Which lines run from the one containing "朝日新聞やまいどなニュース、TBS情報番組「ひるおび」で" through the end of the entries? Restate them word for word, and only those.

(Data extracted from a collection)
________________________________________

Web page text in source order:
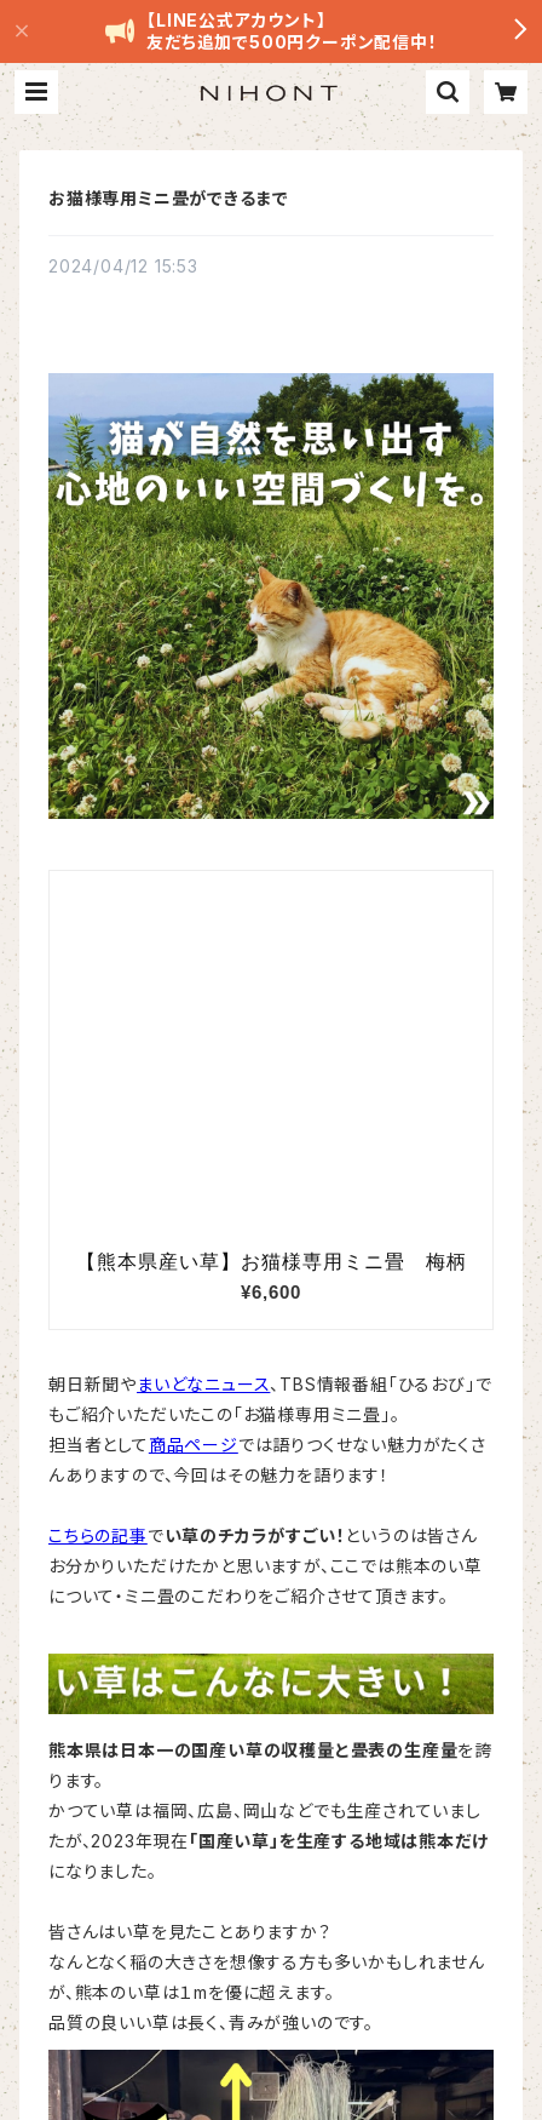
【LINE公式アカウント】
友だち追加で500円クーポン配信中！
お猫様専用ミニ畳ができるまで
2024/04/12 15:53
朝日新聞やまいどなニュース、TBS情報番組「ひるおび」で
もご紹介いただいたこの「お猫様専用ミニ畳」。
担当者として 商品ページでは語りつくせない魅力がたくさ
んありますので、今回はその魅力を語ります！
こちらの記事でい草のチカラがすごい！ というのは皆さん
お分かりいただけたかと思いますが、ここでは熊本のい草
について・ミニ畳のこだわりをご紹介させて頂きます。
熊本県は日本一の国産い草の収穫量と畳表の生産量を誇
ります。
かつてい草は福岡、広島、岡山などでも生産されていまし
たが、2023年現在「国産い草」を生産する地域は熊本だけ
になりました。
皆さんはい草を見たことありますか？
なんとなく稲の大きさを想像する方も多いかもしれません
が、熊本のい草は１mを優に超えます。
品質の良いい草は長く、青みが強いのです。

________________________________________

COMPLETED TASK:
朝日新聞やまいどなニュース、TBS情報番組「ひるおび」で
もご紹介いただいたこの「お猫様専用ミニ畳」。
担当者として 商品ページでは語りつくせない魅力がたくさ
んありますので、今回はその魅力を語ります！
こちらの記事でい草のチカラがすごい！ というのは皆さん
お分かりいただけたかと思いますが、ここでは熊本のい草
について・ミニ畳のこだわりをご紹介させて頂きます。
熊本県は日本一の国産い草の収穫量と畳表の生産量を誇
ります。
かつてい草は福岡、広島、岡山などでも生産されていまし
たが、2023年現在「国産い草」を生産する地域は熊本だけ
になりました。
皆さんはい草を見たことありますか？
なんとなく稲の大きさを想像する方も多いかもしれません
が、熊本のい草は１mを優に超えます。
品質の良いい草は長く、青みが強いのです。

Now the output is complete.